[PROBLEM DETAILS]: Without including any pictures, write out all the entries exactly.

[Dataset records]
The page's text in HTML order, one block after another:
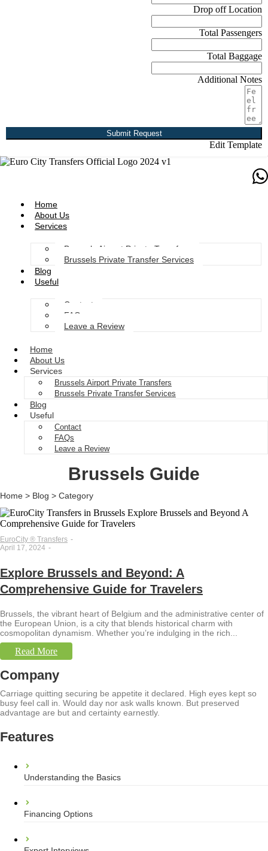
Drop off Location
Total Passengers
Total Baggage
Additional Notes
Submit Request
Edit Template
Home
About Us
Services
Brussels Airport Private Transfers
Brussels Private Transfer Services
Blog
Useful
Contact
FAQs
Leave a Review
Home
About Us
Services
Brussels Airport Private Transfers
Brussels Private Transfer Services
Blog
Useful
Contact
FAQs
Leave a Review
Brussels Guide
Home > Blog > Category
EuroCity ® Transfers -
April 17, 2024 -
Explore Brussels and Beyond: A
Comprehensive Guide for Travelers
Brussels, the vibrant heart of Belgium and the administrative center of
the European Union, is a city that blends historical charm with
cosmopolitan dynamism. Whether you’re indulging in the rich...
Read More
Company
Carriage quitting securing be appetite it declared. High eyes kept so
busy feel call in. Would day nor ask walls known. But preserved
advantage are but and certainty earnestly.
Features
Understanding the Basics
Financing Options
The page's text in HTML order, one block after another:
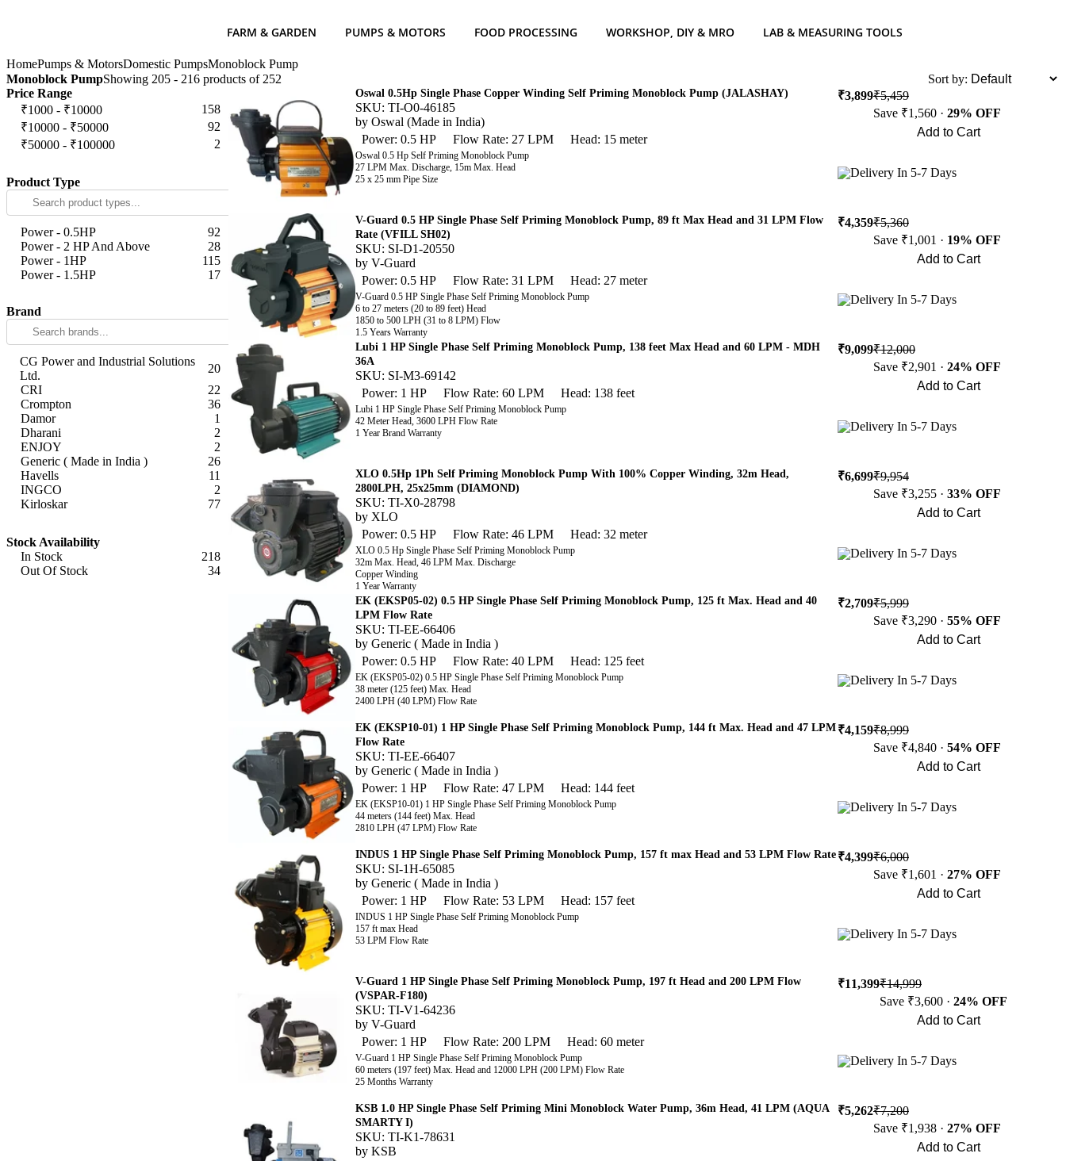
FARM & GARDEN PUMPS & MOTORS FOOD PROCESSING WORKSHOP, DIY & MRO LAB & MEASURING TOOLS
HomePumps & MotorsDomestic PumpsMonoblock Pump
Monoblock PumpShowing 205 - 216 products of 252
Sort by:
Price Range
₹1000 - ₹10000
158
₹10000 - ₹50000
92
₹50000 - ₹100000
2
Product Type
Power - 0.5HP
92
Power - 2 HP And Above
28
Power - 1HP
115
Power - 1.5HP
17
Brand
CG Power and Industrial Solutions
Ltd.
20
CRI
22
Crompton
36
Damor
1
Dharani
2
ENJOY
2
Generic ( Made in India )
26
Havells
11
INGCO
2
Kirloskar
77
Lubi
Ori
5
Oswal (Made in India)
3
Stock Availability
In Stock
218
Out Of Stock
34
Oswal 0.5Hp Single Phase Copper Winding Self Priming Monoblock Pump (JALASHAY)
SKU: TI-O0-46185
by Oswal (Made in India)
Power: 0.5 HP
Flow Rate: 27 LPM Head: 15 meter
Oswal 0.5 Hp Self Priming Monoblock Pump
27 LPM Max. Discharge, 15m Max. Head
25 x 25 mm Pipe Size
₹3,899₹5,459
Save ₹1,560 · 29% OFF
Add to Cart
Delivery In 5-7 Days
V-Guard 0.5 HP Single Phase Self Priming Monoblock Pump, 89 ft Max Head and 31 LPM Flow
Rate (VFILL SH02)
SKU: SI-D1-20550
by V-Guard
Power: 0.5 HP
Flow Rate: 31 LPM Head: 27 meter
V-Guard 0.5 HP Single Phase Self Priming Monoblock Pump
6 to 27 meters (20 to 89 feet) Head
1850 to 500 LPH (31 to 8 LPM) Flow
1.5 Years Warranty
₹4,359₹5,360
Save ₹1,001 · 19% OFF
Add to Cart
Delivery In 5-7 Days
Lubi 1 HP Single Phase Self Priming Monoblock Pump, 138 feet Max Head and 60 LPM - MDH
36A
SKU: SI-M3-69142
Power: 1 HP
Flow Rate: 60 LPM Head: 138 feet
Lubi 1 HP Single Phase Self Priming Monoblock Pump
42 Meter Head, 3600 LPH Flow Rate
1 Year Brand Warranty
₹9,099₹12,000
Save ₹2,901 · 24% OFF
Add to Cart
Delivery In 5-7 Days
XLO 0.5Hp 1Ph Self Priming Monoblock Pump With 100% Copper Winding, 32m Head,
2800LPH, 25x25mm (DIAMOND)
SKU: TI-X0-28798
by XLO
Power: 0.5 HP
Flow Rate: 46 LPM Head: 32 meter
XLO 0.5 Hp Single Phase Self Priming Monoblock Pump
32m Max. Head, 46 LPM Max. Discharge
Copper Winding
1 Year Warranty
₹6,699₹9,954
Save ₹3,255 · 33% OFF
Add to Cart
Delivery In 5-7 Days
EK (EKSP05-02) 0.5 HP Single Phase Self Priming Monoblock Pump, 125 ft Max. Head and 40
LPM Flow Rate
SKU: TI-EE-66406
by Generic ( Made in India )
Power: 0.5 HP
Flow Rate: 40 LPM Head: 125 feet
EK (EKSP05-02) 0.5 HP Single Phase Self Priming Monoblock Pump
38 meter (125 feet) Max. Head
2400 LPH (40 LPM) Flow Rate
₹2,709₹5,999
Save ₹3,290 · 55% OFF
Add to Cart
Delivery In 5-7 Days
EK (EKSP10-01) 1 HP Single Phase Self Priming Monoblock Pump, 144 ft Max. Head and 47 LPM
Flow Rate
SKU: TI-EE-66407
by Generic ( Made in India )
Power: 1 HP
Flow Rate: 47 LPM Head: 144 feet
EK (EKSP10-01) 1 HP Single Phase Self Priming Monoblock Pump
44 meters (144 feet) Max. Head
2810 LPH (47 LPM) Flow Rate
₹4,159₹8,999
Save ₹4,840 · 54% OFF
Add to Cart
Delivery In 5-7 Days
INDUS 1 HP Single Phase Self Priming Monoblock Pump, 157 ft max Head and 53 LPM Flow Rate
SKU: SI-1H-65085
by Generic ( Made in India )
Power: 1 HP
Flow Rate: 53 LPM Head: 157 feet
INDUS 1 HP Single Phase Self Priming Monoblock Pump
157 ft max Head
53 LPM Flow Rate
₹4,399₹6,000
Save ₹1,601 · 27% OFF
Add to Cart
Delivery In 5-7 Days
V-Guard 1 HP Single Phase Self Priming Monoblock Pump, 197 ft Head and 200 LPM Flow
(VSPAR-F180)
SKU: TI-V1-64236
by V-Guard
Power: 1 HP
Flow Rate: 200 LPM Head: 60 meter
V-Guard 1 HP Single Phase Self Priming Monoblock Pump
60 meters (197 feet) Max. Head and 12000 LPH (200 LPM) Flow Rate
25 Months Warranty
₹11,399₹14,999
Save ₹3,600 · 24% OFF
Add to Cart
Delivery In 5-7 Days
KSB 1.0 HP Single Phase Self Priming Mini Monoblock Water Pump, 36m Head, 41 LPM (AQUA
SMARTY I)
SKU: TI-K1-78631
by KSB
₹5,262₹7,200
Save ₹1,938 · 27% OFF
Add to Cart

[RESULT]:
The page's text in HTML order, one block after another:
Drop off Location
Total Passengers
Total Baggage
Additional Notes
Submit Request
Edit Template
Home
About Us
Services
Brussels Airport Private Transfers
Brussels Private Transfer Services
Blog
Useful
Contact
FAQs
Leave a Review
Home
About Us
Services
Brussels Airport Private Transfers
Brussels Private Transfer Services
Blog
Useful
Contact
FAQs
Leave a Review
Brussels Guide
Home > Blog > Category
EuroCity ® Transfers -
April 17, 2024 -
Explore Brussels and Beyond: A
Comprehensive Guide for Travelers
Brussels, the vibrant heart of Belgium and the administrative center of
the European Union, is a city that blends historical charm with
cosmopolitan dynamism. Whether you’re indulging in the rich...
Read More
Company
Carriage quitting securing be appetite it declared. High eyes kept so
busy feel call in. Would day nor ask walls known. But preserved
advantage are but and certainty earnestly.
Features
Understanding the Basics
Financing Options
The page's text in HTML order, one block after another:
FARM & GARDEN PUMPS & MOTORS FOOD PROCESSING WORKSHOP, DIY & MRO LAB & MEASURING TOOLS
HomePumps & MotorsDomestic PumpsMonoblock Pump
Monoblock PumpShowing 205 - 216 products of 252
Sort by:
Price Range
₹1000 - ₹10000
158
₹10000 - ₹50000
92
₹50000 - ₹100000
2
Product Type
Power - 0.5HP
92
Power - 2 HP And Above
28
Power - 1HP
115
Power - 1.5HP
17
Brand
CG Power and Industrial Solutions
Ltd.
20
CRI
22
Crompton
36
Damor
1
Dharani
2
ENJOY
2
Generic ( Made in India )
26
Havells
11
INGCO
2
Kirloskar
77
Lubi
Ori
5
Oswal (Made in India)
3
Stock Availability
In Stock
218
Out Of Stock
34
Oswal 0.5Hp Single Phase Copper Winding Self Priming Monoblock Pump (JALASHAY)
SKU: TI-O0-46185
by Oswal (Made in India)
Power: 0.5 HP
Flow Rate: 27 LPM Head: 15 meter
Oswal 0.5 Hp Self Priming Monoblock Pump
27 LPM Max. Discharge, 15m Max. Head
25 x 25 mm Pipe Size
₹3,899₹5,459
Save ₹1,560 · 29% OFF
Add to Cart
Delivery In 5-7 Days
V-Guard 0.5 HP Single Phase Self Priming Monoblock Pump, 89 ft Max Head and 31 LPM Flow
Rate (VFILL SH02)
SKU: SI-D1-20550
by V-Guard
Power: 0.5 HP
Flow Rate: 31 LPM Head: 27 meter
V-Guard 0.5 HP Single Phase Self Priming Monoblock Pump
6 to 27 meters (20 to 89 feet) Head
1850 to 500 LPH (31 to 8 LPM) Flow
1.5 Years Warranty
₹4,359₹5,360
Save ₹1,001 · 19% OFF
Add to Cart
Delivery In 5-7 Days
Lubi 1 HP Single Phase Self Priming Monoblock Pump, 138 feet Max Head and 60 LPM - MDH
36A
SKU: SI-M3-69142
Power: 1 HP
Flow Rate: 60 LPM Head: 138 feet
Lubi 1 HP Single Phase Self Priming Monoblock Pump
42 Meter Head, 3600 LPH Flow Rate
1 Year Brand Warranty
₹9,099₹12,000
Save ₹2,901 · 24% OFF
Add to Cart
Delivery In 5-7 Days
XLO 0.5Hp 1Ph Self Priming Monoblock Pump With 100% Copper Winding, 32m Head,
2800LPH, 25x25mm (DIAMOND)
SKU: TI-X0-28798
by XLO
Power: 0.5 HP
Flow Rate: 46 LPM Head: 32 meter
XLO 0.5 Hp Single Phase Self Priming Monoblock Pump
32m Max. Head, 46 LPM Max. Discharge
Copper Winding
1 Year Warranty
₹6,699₹9,954
Save ₹3,255 · 33% OFF
Add to Cart
Delivery In 5-7 Days
EK (EKSP05-02) 0.5 HP Single Phase Self Priming Monoblock Pump, 125 ft Max. Head and 40
LPM Flow Rate
SKU: TI-EE-66406
by Generic ( Made in India )
Power: 0.5 HP
Flow Rate: 40 LPM Head: 125 feet
EK (EKSP05-02) 0.5 HP Single Phase Self Priming Monoblock Pump
38 meter (125 feet) Max. Head
2400 LPH (40 LPM) Flow Rate
₹2,709₹5,999
Save ₹3,290 · 55% OFF
Add to Cart
Delivery In 5-7 Days
EK (EKSP10-01) 1 HP Single Phase Self Priming Monoblock Pump, 144 ft Max. Head and 47 LPM
Flow Rate
SKU: TI-EE-66407
by Generic ( Made in India )
Power: 1 HP
Flow Rate: 47 LPM Head: 144 feet
EK (EKSP10-01) 1 HP Single Phase Self Priming Monoblock Pump
44 meters (144 feet) Max. Head
2810 LPH (47 LPM) Flow Rate
₹4,159₹8,999
Save ₹4,840 · 54% OFF
Add to Cart
Delivery In 5-7 Days
INDUS 1 HP Single Phase Self Priming Monoblock Pump, 157 ft max Head and 53 LPM Flow Rate
SKU: SI-1H-65085
by Generic ( Made in India )
Power: 1 HP
Flow Rate: 53 LPM Head: 157 feet
INDUS 1 HP Single Phase Self Priming Monoblock Pump
157 ft max Head
53 LPM Flow Rate
₹4,399₹6,000
Save ₹1,601 · 27% OFF
Add to Cart
Delivery In 5-7 Days
V-Guard 1 HP Single Phase Self Priming Monoblock Pump, 197 ft Head and 200 LPM Flow
(VSPAR-F180)
SKU: TI-V1-64236
by V-Guard
Power: 1 HP
Flow Rate: 200 LPM Head: 60 meter
V-Guard 1 HP Single Phase Self Priming Monoblock Pump
60 meters (197 feet) Max. Head and 12000 LPH (200 LPM) Flow Rate
25 Months Warranty
₹11,399₹14,999
Save ₹3,600 · 24% OFF
Add to Cart
Delivery In 5-7 Days
KSB 1.0 HP Single Phase Self Priming Mini Monoblock Water Pump, 36m Head, 41 LPM (AQUA
SMARTY I)
SKU: TI-K1-78631
by KSB
₹5,262₹7,200
Save ₹1,938 · 27% OFF
Add to Cart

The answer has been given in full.